## About this task
Using the records below, transcribe word for word the stretch from the line that contains "z/OS Default value: 128. (24, 139, 125, 151)" through the line that contains "您小組的 Box 應用程式。 [38, 557]", both end lines included, and nothing else.

[Records drawn from a dataset]
[Start of Attachment]

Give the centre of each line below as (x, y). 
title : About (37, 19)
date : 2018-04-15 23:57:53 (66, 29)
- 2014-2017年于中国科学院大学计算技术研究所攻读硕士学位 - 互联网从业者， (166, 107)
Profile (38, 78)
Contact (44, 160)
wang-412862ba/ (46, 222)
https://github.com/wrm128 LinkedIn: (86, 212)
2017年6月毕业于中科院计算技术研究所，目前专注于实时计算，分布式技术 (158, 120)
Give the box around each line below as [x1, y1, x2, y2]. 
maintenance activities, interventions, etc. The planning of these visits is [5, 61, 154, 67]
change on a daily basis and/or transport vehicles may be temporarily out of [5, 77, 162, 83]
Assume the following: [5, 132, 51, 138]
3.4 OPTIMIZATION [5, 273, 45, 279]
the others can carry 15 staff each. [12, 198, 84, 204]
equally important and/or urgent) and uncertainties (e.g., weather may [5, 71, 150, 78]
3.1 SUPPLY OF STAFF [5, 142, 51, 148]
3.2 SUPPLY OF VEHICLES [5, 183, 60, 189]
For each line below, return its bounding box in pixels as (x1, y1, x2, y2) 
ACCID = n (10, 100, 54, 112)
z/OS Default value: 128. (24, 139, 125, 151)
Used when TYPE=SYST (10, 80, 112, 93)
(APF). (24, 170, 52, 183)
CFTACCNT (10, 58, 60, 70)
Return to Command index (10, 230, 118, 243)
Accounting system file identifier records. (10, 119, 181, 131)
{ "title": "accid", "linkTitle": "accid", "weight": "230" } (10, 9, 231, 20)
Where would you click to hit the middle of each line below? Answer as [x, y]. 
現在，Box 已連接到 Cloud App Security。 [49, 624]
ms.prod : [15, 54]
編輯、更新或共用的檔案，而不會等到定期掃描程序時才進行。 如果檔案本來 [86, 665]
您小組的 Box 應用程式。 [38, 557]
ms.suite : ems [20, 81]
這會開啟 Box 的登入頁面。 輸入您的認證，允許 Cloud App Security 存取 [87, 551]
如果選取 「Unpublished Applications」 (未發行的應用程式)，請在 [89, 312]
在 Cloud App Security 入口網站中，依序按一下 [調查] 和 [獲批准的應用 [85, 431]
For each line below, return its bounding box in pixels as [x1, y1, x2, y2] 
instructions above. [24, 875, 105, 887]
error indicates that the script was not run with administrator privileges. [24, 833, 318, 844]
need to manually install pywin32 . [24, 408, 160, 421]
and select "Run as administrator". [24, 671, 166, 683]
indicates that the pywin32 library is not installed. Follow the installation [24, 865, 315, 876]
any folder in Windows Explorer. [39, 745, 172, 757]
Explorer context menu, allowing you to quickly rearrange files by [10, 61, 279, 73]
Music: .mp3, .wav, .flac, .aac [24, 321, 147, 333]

[End of Attachment]

## Task answer
z/OS Default value: 128. (24, 139, 125, 151)
Used when TYPE=SYST (10, 80, 112, 93)
(APF). (24, 170, 52, 183)
CFTACCNT (10, 58, 60, 70)
Return to Command index (10, 230, 118, 243)
Accounting system file identifier records. (10, 119, 181, 131)
{ "title": "accid", "linkTitle": "accid", "weight": "230" } (10, 9, 231, 20)
Where would you click to hit the middle of each line below? Answer as [x, y]. 
現在，Box 已連接到 Cloud App Security。 [49, 624]
ms.prod : [15, 54]
編輯、更新或共用的檔案，而不會等到定期掃描程序時才進行。 如果檔案本來 [86, 665]
您小組的 Box 應用程式。 [38, 557]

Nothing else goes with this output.